The lineup occurred about a year and a half after the homicide. At the hearing in the superior court on the issue of the fairness of the lineup, three photographs were introduced which showed the composition of the lineup. An examination of those photographs compels the conclusion that of the nine men in the lineup, in which the defendant was in the middle, none bore a reasonably similar physical resemblance to the defendant except possibly the man who stood immediately to the left of him. In my opinion, in the absence of countervailing evidence those photographs established as a matter of law that the lineup was unfair.
It is true that after the motion relating to the lineup was denied by the court, no further objection of the same nature was made in the course of the trial before the jury. But it would be to condone a denial of due process to hold that under the circumstances of this case the matter was not preserved for appellate review. (See People v. Morrow, 276 Cal.App.2d 700, 705 [81 Cal.Rptr. 201].)
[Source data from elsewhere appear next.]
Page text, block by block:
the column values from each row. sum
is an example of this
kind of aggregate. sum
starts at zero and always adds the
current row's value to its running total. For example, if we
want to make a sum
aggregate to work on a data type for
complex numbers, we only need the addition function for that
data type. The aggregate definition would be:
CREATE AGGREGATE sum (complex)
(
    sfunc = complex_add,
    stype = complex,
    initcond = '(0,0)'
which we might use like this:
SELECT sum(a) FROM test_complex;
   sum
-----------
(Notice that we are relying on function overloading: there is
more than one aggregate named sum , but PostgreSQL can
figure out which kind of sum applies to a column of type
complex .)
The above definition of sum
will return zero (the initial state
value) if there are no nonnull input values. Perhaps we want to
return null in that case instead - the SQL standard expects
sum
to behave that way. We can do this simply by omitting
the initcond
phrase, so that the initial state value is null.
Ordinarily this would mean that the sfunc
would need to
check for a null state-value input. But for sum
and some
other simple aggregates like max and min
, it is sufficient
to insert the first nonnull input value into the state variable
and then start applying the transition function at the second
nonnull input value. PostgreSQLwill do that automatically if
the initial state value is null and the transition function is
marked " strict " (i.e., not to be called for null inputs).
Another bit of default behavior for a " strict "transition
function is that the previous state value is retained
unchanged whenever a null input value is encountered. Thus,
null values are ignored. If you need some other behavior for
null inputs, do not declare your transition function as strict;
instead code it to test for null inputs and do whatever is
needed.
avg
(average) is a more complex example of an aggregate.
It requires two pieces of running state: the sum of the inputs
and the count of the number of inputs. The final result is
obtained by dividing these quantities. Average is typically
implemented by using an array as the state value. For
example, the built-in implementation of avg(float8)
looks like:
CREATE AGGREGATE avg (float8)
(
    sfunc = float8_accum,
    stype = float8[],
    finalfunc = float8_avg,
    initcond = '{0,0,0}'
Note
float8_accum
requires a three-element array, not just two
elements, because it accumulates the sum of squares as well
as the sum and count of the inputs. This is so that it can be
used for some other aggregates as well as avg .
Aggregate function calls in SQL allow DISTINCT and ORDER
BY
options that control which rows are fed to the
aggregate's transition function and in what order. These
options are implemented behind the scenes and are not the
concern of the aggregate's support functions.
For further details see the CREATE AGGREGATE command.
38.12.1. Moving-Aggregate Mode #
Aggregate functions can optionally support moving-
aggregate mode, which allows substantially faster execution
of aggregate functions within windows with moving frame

That the unfairness of the lineup was of a prejudicial nature is manifest from the cross-examination of Bruce Cane, the only witness who positively identified the defendant as the killer. A portion of his testimony was: “Q. . . . Would it be fair to say that it was the lineup that finally cemented in your mind the fact that Mr. Stearns was the man you saw with the gun? A. Yes.” The conclusion that the real basis of the identification was an unfair lineup is supported by the following portions of Mr. Cane’s testimony on cross-examination: “Q. Calling your attention to People’s 2 which is a frontal view of the police lineup, right? A. Yes. . . . Q. You on your check list identified the man as No. 5? A. Yes. Q. And No. 5, either from
The record contains no testimony to overcome the inference that the constitutionally improper lineup fatally tainted Mr. Cane’s in-court identification. Upon a retrial, the trial court should be free to rehear in a plenary manner the defendant’s challenge of the constitutional adequacy of the lineup and its impact upon the testimony of the witness Bruce Cane as to the identity of the killer.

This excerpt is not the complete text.